В первых числах июня Марта получила письмо от Жака, целиком посвященное любви к ней. Он сообщал, что заболел, готовится к отправке в Буржский госпиталь. Я отнюдь не радовался тому, что ему плохо, но то, что он наконец обрел нужные слова, успокоило меня. На следующий день или через день он должен был быть проездом в Ж. и умолял Марту выйти к поезду. Марта дала мне прочесть письмо. Она ожидала приказа.
Любовь закабалила ее. При виде такой готовности покориться всему, что я ни скажу, было трудно приказывать или запрещать. Я промолчал, что, как мне казалось, означало мое согласие на ее встречу с мужем. Ну, мог ли я запретить ей взглянуть на него? Молчала и она. Считая, что между нами состоялось как бы молчаливое соглашение, на следующий день я к ней не пришел.
Через день утром рассыльный доставил адресованную мне записку с наказом вручить лично. Марта ждала меня на берегу Марны. Умоляла прийти, если во мне осталась хоть капля любви к ней.
Я бросился к скамье возле реки, где она поджидала меня. То, как она поздоровалась, настолько не вязалось с тоном записки, что я похолодел. Я решил, что она переменилась ко мне.
Оказалось, Марта восприняла мое позавчерашнее молчание как враждебное. У нее и в мыслях не было никакого молчаливого соглашения. При виде меня в полном здравии на смену томительной тоске, в которой она провела много часов, у нее пришло раздражение: в ее понимании только смерть могла помешать мне быть у нее вчера. Я не мог скрыть изумления. Объяснил причину своей сдержанности, рассказал о том уважении, с которым отношусь к ее обязанностям по отношению к больному Жаку. Она поверила мне, но лишь наполовину. Я рассердился. И чуть было не сказал: «В первый раз я говорю правду…» Мы поплакали.
Однако эти запутанные игры становятся нескончаемыми, изматывающими, если один из двоих не наведет наконец порядок. В целом отношение Марты к Жаку похвальным не назовешь. Но я успокоил ее, убаюкал. «Молчание нам с тобой не удается», — сказал я. Мы пообещали друг другу ничего больше не утаивать, при этом мне было слегка жаль ее, верящую, что это возможно.
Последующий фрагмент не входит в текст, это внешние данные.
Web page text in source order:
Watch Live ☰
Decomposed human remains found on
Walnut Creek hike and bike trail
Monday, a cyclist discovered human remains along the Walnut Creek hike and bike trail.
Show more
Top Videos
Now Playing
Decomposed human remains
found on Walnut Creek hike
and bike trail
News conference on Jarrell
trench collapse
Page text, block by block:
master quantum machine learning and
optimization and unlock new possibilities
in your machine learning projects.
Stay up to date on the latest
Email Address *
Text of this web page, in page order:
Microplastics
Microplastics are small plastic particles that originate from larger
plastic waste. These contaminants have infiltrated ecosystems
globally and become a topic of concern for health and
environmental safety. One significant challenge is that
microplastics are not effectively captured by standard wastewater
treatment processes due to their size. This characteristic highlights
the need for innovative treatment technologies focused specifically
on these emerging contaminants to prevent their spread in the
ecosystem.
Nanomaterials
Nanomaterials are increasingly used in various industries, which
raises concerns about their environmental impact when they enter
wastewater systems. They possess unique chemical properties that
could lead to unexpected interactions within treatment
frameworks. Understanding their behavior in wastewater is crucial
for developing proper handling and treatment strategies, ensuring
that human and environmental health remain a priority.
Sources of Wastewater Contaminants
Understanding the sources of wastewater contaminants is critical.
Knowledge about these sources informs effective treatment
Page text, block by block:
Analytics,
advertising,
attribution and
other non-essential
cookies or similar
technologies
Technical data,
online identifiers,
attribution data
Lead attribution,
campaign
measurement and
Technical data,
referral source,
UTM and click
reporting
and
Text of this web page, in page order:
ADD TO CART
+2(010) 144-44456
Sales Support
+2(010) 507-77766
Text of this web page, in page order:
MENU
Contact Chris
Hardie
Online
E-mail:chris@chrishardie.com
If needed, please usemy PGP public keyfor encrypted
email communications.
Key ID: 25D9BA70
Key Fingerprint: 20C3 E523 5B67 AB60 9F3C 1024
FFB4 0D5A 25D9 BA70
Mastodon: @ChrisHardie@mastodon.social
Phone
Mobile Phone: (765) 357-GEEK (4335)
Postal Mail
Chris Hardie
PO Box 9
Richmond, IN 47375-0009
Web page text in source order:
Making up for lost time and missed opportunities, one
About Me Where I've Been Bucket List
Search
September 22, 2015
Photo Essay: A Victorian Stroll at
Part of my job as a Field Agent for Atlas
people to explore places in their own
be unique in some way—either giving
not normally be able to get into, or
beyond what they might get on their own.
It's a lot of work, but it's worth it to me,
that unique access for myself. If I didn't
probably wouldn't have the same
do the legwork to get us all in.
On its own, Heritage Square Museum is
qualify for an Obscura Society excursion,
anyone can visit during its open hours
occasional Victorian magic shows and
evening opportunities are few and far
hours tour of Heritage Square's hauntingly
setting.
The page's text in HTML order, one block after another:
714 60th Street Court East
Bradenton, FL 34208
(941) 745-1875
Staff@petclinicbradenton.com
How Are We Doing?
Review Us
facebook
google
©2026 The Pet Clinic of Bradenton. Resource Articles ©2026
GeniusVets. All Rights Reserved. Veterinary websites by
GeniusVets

Будучи проездом в Ж., Жак высматривал Марту, а когда поезд тронулся и покатился мимо ее дома, все вглядывался в окна с открытыми ставнями. В новом письме он молил ее успокоить его. Просил приехать в Бурж. «Ты должна ехать», — сказал я, стараясь, чтобы эта простая фраза не отдавала упреком.
— Я поеду, но с тобой.
Это было слишком. Но ее слова и самые безрассудные поступки несли в себе столько любви, что я быстро сменил гнев на милость. Я вспылил. И успокоился. Стал ласково уговаривать ее, растрогавшись ее наивности. Я говорил с ней как с дитятею, требующим луну с неба.
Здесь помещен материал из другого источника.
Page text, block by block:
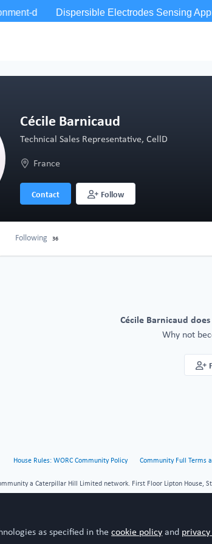
Cécile Barnicaud
Technical Sales Representative, CellD
France
Contact Follow
Following 36
Cécile Barnicaud
Why not
House Rules: WORC Community Policy Community Full Terms
a Caterpillar Hill Limited network. First Floor Lipton House,
as specified in thecookie policyand
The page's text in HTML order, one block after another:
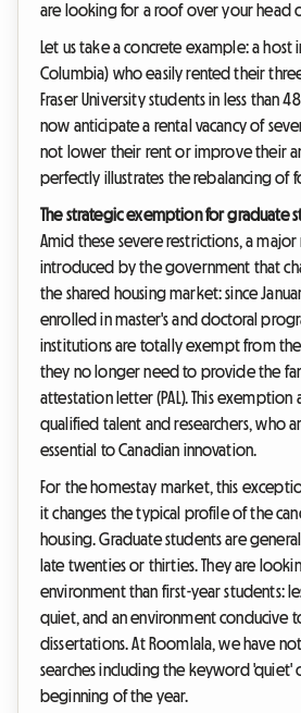
are looking for a roof over your head
Let us take a concrete example: a host
Columbia) who easily rented their
Fraser University students in less than
now anticipate a rental vacancy of
not lower their rent or improve their
perfectly illustrates the rebalancing of
The strategic exemption for graduate
Amid these severe restrictions, a major
introduced by the government that
the shared housing market: since
enrolled in master's and doctoral
institutions are totally exempt from
they no longer need to provide the
attestation letter (PAL). This exemption
qualified talent and researchers, who
essential to Canadian innovation.
For the homestay market, this
it changes the typical profile of the
housing. Graduate students are
late twenties or thirties. They are
environment than first-year students:
quiet, and an environment conducive
dissertations. At Roomlala, we have
searches including the keyword 'quiet'
beginning of the year.
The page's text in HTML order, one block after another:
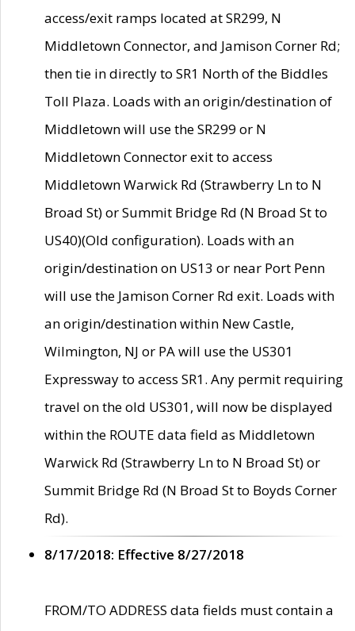
access/exit ramps located at SR299, N
Middletown Connector, and Jamison Corner Rd;
then tie in directly to SR1 North of the Biddles
Toll Plaza. Loads with an origin/destination of
Middletown will use the SR299 or N
Middletown Connector exit to access
Middletown Warwick Rd (Strawberry Ln to N
Broad St) or Summit Bridge Rd (N Broad St to
US40)(Old configuration). Loads with an
origin/destination on US13 or near Port Penn
will use the Jamison Corner Rd exit. Loads with
an origin/destination within New Castle,
Wilmington, NJ or PA will use the US301
Expressway to access SR1. Any permit requiring
travel on the old US301, will now be displayed
within the ROUTE data field as Middletown
Warwick Rd (Strawberry Ln to N Broad St) or
Summit Bridge Rd (N Broad St to Boyds Corner
Rd).
8/17/2018: Effective 8/27/2018
FROM/TO ADDRESS data fields must contain a
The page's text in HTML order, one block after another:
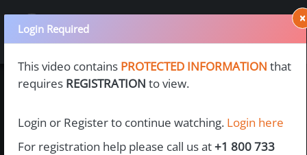
Login Required
×
This video contains PROTECTED INFORMATION that
requires REGISTRATION to view.
Login or Register to continue watching. Login here
For registration help please call us at+1 800 733
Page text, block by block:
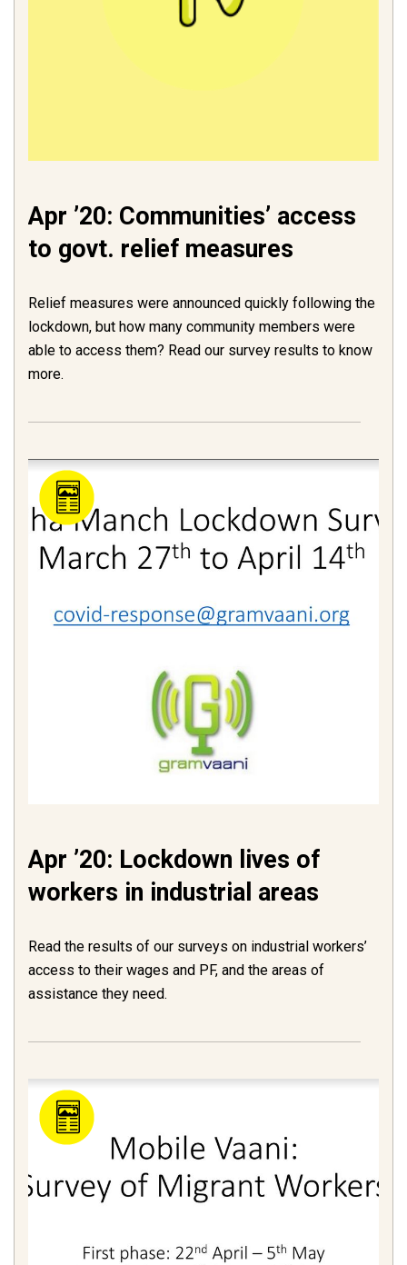
Apr ’20: Communities’ access
to govt. relief measures
Relief measures were announced quickly following the
lockdown, but how many community members were
able to access them? Read our survey results to know
more.
Apr ’20: Lockdown lives of
workers in industrial areas
Read the results of our surveys on industrial workers’
access to their wages and PF, and the areas of
assistance they need.

Я объяснил ей, насколько безнравственно было поступить так. Оттого, что я не набросился на нее в гневе, как уязвленный любовник, мои слова возымели больше действия. Она впервые услышала от меня слова о том, что «нравственно», а что нет. И слова эти пришлись впору: будучи не испорченной, она, как и я, наверняка испытывала приступы сомнения по поводу нравственной стороны наших отношений. Несмотря на свой бунт против хваленых буржуазных предрассудков, она, в большой степени зараженная буржуазной моралью, могла бы посчитать меня безнравственным, не произнеси я этого слова. И, напротив, то, что я заговорил об этом, доказывало, что до сих пор я не считал наши отношения достойными порицания.